The grief sits in my chest, heavy and unrelenting, pressing up into my throat until it’s hard to breathe without crying. My whole body tenses under the weight of it. Every muscle feels alert, like I’m bracing for something I can’t stop from coming.


I can feel the tears there, begging to be released, but I can’t let them out unless I’m completely alone. And yet, I don’t move. I don’t create the space to be alone enough to let them fall. I just sit in the ache, held captive between wanting to release it and not being ready to face what comes after.

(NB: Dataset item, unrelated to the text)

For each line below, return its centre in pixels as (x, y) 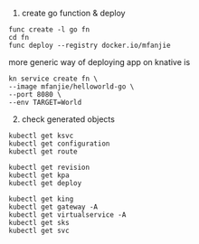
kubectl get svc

When it’s loud like this, I find myself wondering how I’ll ever get over the loss…if I ever will. And if I even want to. Because as much as the grief hurts, what hurts more is the idea that one day, it might not. That one day, how important you are to me, how much I care, could fade into something smaller.


And I don’t want that.


I don’t want the love behind this grief to change, even if the pain never fully quiets.


You are the kind of person I never want to forget.




Author’s Note:

Sometimes I just write as I feel it. This is a vulnerable share for me. Not that my other posts aren’t vulnerable, but there are layers to vulnerability… and allowing this to live outside of my head or the privacy of a notes app is not something I ever imagined I’d do. But there is something cathartic about it living somewhere. Idk, anyway…….I hope others hold this with kindness instead of judgement.


Writing like I’m speaking to the person is my way of saying what’s in my heart while respecting boundaries. If you ever find yourself wanting to say something to someone you can’t speak to for whatever reason, put it somewhere. Talk like you’re talking to them. That way you don’t have to hold it like it has no place to go.